RECORD EXCERPTS ::
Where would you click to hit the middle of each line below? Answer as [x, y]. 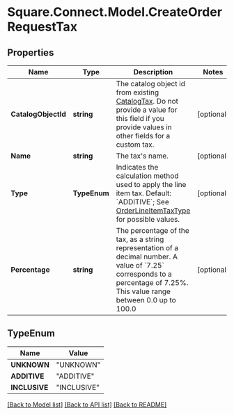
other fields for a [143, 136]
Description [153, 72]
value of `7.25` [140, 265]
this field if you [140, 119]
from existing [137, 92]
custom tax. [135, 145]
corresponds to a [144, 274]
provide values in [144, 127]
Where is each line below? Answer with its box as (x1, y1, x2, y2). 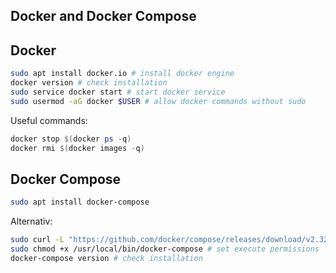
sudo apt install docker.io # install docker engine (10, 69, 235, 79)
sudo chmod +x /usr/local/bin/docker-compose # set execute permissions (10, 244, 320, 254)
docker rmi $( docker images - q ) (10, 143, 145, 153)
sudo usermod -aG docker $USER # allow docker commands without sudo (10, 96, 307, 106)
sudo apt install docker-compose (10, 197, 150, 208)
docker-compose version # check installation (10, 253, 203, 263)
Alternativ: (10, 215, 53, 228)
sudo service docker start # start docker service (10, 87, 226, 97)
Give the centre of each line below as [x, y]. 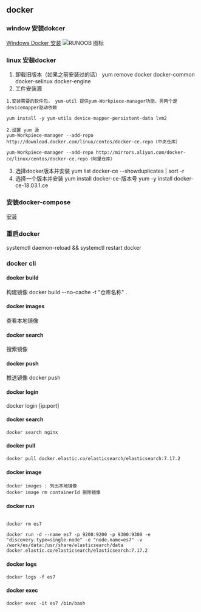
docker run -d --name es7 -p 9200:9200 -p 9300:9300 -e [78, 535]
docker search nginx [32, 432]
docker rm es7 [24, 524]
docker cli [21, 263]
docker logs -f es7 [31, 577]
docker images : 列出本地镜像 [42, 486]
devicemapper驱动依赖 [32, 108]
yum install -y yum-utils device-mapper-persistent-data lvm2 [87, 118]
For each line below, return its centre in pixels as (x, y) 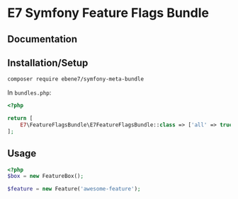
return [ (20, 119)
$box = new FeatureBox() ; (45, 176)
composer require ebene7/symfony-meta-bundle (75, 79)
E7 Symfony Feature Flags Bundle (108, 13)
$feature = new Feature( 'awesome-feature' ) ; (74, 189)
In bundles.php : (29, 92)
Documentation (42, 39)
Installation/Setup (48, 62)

==

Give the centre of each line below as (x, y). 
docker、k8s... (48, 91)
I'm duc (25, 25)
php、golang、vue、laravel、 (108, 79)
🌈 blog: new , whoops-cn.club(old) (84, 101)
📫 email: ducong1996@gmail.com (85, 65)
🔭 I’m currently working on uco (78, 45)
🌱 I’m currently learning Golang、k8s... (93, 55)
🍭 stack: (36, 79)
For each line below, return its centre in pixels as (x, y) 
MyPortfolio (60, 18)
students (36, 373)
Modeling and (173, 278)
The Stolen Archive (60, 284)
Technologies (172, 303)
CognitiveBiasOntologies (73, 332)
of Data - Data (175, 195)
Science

ASSIGNMENT :: Tally the lines of the material above that include the string "currently", then give the number with no other text.

ANSWER BOX :: 2